• Records excerpted from a collection:

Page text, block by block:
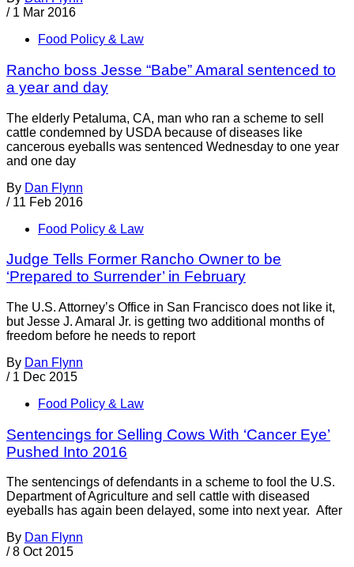
/ 1 Mar 2016
Food Policy & Law
Rancho boss Jesse “Babe” Amaral sentenced to
a year and day
The elderly Petaluma, CA, man who ran a scheme to sell
cattle condemned by USDA because of diseases like
cancerous eyeballs was sentenced Wednesday to one year
and one day
By Dan Flynn
/ 11 Feb 2016
Food Policy & Law
Judge Tells Former Rancho Owner to be
‘Prepared to Surrender’ in February
The U.S. Attorney’s Office in San Francisco does not like it,
but Jesse J. Amaral Jr. is getting two additional months of
freedom before he needs to report
By Dan Flynn
/ 1 Dec 2015
Food Policy & Law
Sentencings for Selling Cows With ‘Cancer Eye’
Pushed Into 2016
The sentencings of defendants in a scheme to fool the U.S.
Department of Agriculture and sell cattle with diseased
eyeballs has again been delayed, some into next year. After
By Dan Flynn
/ 8 Oct 2015

• EXERCISE INSTRUCTIONS: Your task is to reproduce every record exactly while omitting the pictures.

• FINISHED EXERCISE:
Page text, block by block:
/ 1 Mar 2016
Food Policy & Law
Rancho boss Jesse “Babe” Amaral sentenced to
a year and day
The elderly Petaluma, CA, man who ran a scheme to sell
cattle condemned by USDA because of diseases like
cancerous eyeballs was sentenced Wednesday to one year
and one day
By Dan Flynn
/ 11 Feb 2016
Food Policy & Law
Judge Tells Former Rancho Owner to be
‘Prepared to Surrender’ in February
The U.S. Attorney’s Office in San Francisco does not like it,
but Jesse J. Amaral Jr. is getting two additional months of
freedom before he needs to report
By Dan Flynn
/ 1 Dec 2015
Food Policy & Law
Sentencings for Selling Cows With ‘Cancer Eye’
Pushed Into 2016
The sentencings of defendants in a scheme to fool the U.S.
Department of Agriculture and sell cattle with diseased
eyeballs has again been delayed, some into next year. After
By Dan Flynn
/ 8 Oct 2015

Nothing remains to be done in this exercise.